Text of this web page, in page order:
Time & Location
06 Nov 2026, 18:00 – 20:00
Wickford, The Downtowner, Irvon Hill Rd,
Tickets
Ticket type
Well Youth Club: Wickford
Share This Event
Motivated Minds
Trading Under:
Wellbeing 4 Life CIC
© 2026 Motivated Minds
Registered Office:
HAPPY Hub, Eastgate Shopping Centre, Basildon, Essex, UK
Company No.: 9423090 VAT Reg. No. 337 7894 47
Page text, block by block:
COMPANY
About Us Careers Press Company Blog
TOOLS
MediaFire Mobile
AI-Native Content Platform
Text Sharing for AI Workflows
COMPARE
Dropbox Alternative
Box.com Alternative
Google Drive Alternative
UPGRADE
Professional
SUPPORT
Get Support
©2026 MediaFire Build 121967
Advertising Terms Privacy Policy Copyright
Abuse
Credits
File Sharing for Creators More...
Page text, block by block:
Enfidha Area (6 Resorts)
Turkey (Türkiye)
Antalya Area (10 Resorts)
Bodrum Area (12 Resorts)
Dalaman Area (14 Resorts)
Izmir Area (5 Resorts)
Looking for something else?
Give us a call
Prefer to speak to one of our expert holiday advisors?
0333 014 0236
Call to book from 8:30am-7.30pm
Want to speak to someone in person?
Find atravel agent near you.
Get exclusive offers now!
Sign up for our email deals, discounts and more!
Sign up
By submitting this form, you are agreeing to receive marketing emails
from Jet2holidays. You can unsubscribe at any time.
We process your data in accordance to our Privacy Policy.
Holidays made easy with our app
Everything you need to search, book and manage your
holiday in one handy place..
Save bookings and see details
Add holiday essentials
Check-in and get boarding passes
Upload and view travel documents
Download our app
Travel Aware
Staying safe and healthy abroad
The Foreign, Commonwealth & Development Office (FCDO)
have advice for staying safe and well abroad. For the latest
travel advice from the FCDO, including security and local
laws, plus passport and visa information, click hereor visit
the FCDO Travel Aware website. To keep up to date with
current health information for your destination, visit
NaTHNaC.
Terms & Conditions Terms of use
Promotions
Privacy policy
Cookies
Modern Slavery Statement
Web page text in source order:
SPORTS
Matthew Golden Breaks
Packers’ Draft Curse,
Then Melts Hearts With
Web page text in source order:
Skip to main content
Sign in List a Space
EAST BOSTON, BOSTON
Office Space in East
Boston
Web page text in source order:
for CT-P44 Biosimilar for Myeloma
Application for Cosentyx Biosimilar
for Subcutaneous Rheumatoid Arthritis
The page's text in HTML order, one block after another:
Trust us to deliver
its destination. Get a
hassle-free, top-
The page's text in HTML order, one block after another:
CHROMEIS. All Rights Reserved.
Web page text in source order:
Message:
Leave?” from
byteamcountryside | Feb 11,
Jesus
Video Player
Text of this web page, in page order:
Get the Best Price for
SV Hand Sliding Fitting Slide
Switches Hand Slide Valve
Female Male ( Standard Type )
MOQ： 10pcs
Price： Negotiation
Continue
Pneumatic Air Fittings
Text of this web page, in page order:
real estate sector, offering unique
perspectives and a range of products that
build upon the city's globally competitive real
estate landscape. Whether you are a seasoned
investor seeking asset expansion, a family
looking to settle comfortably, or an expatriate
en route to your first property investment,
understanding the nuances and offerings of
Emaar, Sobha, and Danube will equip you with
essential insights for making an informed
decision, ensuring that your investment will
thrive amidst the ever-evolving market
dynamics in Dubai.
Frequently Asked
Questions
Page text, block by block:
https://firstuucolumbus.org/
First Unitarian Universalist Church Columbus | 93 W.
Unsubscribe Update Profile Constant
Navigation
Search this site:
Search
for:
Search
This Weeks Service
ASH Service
──────────
▶ [Work item]: Restate the whole set of entries exactly.

▶ [Answer section]:
Text of this web page, in page order:
Time & Location
06 Nov 2026, 18:00 – 20:00
Wickford, The Downtowner, Irvon Hill Rd,
Tickets
Ticket type
Well Youth Club: Wickford
Share This Event
Motivated Minds
Trading Under:
Wellbeing 4 Life CIC
© 2026 Motivated Minds
Registered Office:
HAPPY Hub, Eastgate Shopping Centre, Basildon, Essex, UK
Company No.: 9423090 VAT Reg. No. 337 7894 47
Page text, block by block:
COMPANY
About Us Careers Press Company Blog
TOOLS
MediaFire Mobile
AI-Native Content Platform
Text Sharing for AI Workflows
COMPARE
Dropbox Alternative
Box.com Alternative
Google Drive Alternative
UPGRADE
Professional
SUPPORT
Get Support
©2026 MediaFire Build 121967
Advertising Terms Privacy Policy Copyright
Abuse
Credits
File Sharing for Creators More...
Page text, block by block:
Enfidha Area (6 Resorts)
Turkey (Türkiye)
Antalya Area (10 Resorts)
Bodrum Area (12 Resorts)
Dalaman Area (14 Resorts)
Izmir Area (5 Resorts)
Looking for something else?
Give us a call
Prefer to speak to one of our expert holiday advisors?
0333 014 0236
Call to book from 8:30am-7.30pm
Want to speak to someone in person?
Find atravel agent near you.
Get exclusive offers now!
Sign up for our email deals, discounts and more!
Sign up
By submitting this form, you are agreeing to receive marketing emails
from Jet2holidays. You can unsubscribe at any time.
We process your data in accordance to our Privacy Policy.
Holidays made easy with our app
Everything you need to search, book and manage your
holiday in one handy place..
Save bookings and see details
Add holiday essentials
Check-in and get boarding passes
Upload and view travel documents
Download our app
Travel Aware
Staying safe and healthy abroad
The Foreign, Commonwealth & Development Office (FCDO)
have advice for staying safe and well abroad. For the latest
travel advice from the FCDO, including security and local
laws, plus passport and visa information, click hereor visit
the FCDO Travel Aware website. To keep up to date with
current health information for your destination, visit
NaTHNaC.
Terms & Conditions Terms of use
Promotions
Privacy policy
Cookies
Modern Slavery Statement
Web page text in source order:
SPORTS
Matthew Golden Breaks
Packers’ Draft Curse,
Then Melts Hearts With
Web page text in source order:
Skip to main content
Sign in List a Space
EAST BOSTON, BOSTON
Office Space in East
Boston
Web page text in source order:
for CT-P44 Biosimilar for Myeloma
Application for Cosentyx Biosimilar
for Subcutaneous Rheumatoid Arthritis
The page's text in HTML order, one block after another:
Trust us to deliver
its destination. Get a
hassle-free, top-
The page's text in HTML order, one block after another:
CHROMEIS. All Rights Reserved.
Web page text in source order:
Message:
Leave?” from
byteamcountryside | Feb 11,
Jesus
Video Player
Text of this web page, in page order:
Get the Best Price for
SV Hand Sliding Fitting Slide
Switches Hand Slide Valve
Female Male ( Standard Type )
MOQ： 10pcs
Price： Negotiation
Continue
Pneumatic Air Fittings
Text of this web page, in page order:
real estate sector, offering unique
perspectives and a range of products that
build upon the city's globally competitive real
estate landscape. Whether you are a seasoned
investor seeking asset expansion, a family
looking to settle comfortably, or an expatriate
en route to your first property investment,
understanding the nuances and offerings of
Emaar, Sobha, and Danube will equip you with
essential insights for making an informed
decision, ensuring that your investment will
thrive amidst the ever-evolving market
dynamics in Dubai.
Frequently Asked
Questions
Page text, block by block:
https://firstuucolumbus.org/
First Unitarian Universalist Church Columbus | 93 W.
Unsubscribe Update Profile Constant
Navigation
Search this site:
Search
for:
Search
This Weeks Service
ASH Service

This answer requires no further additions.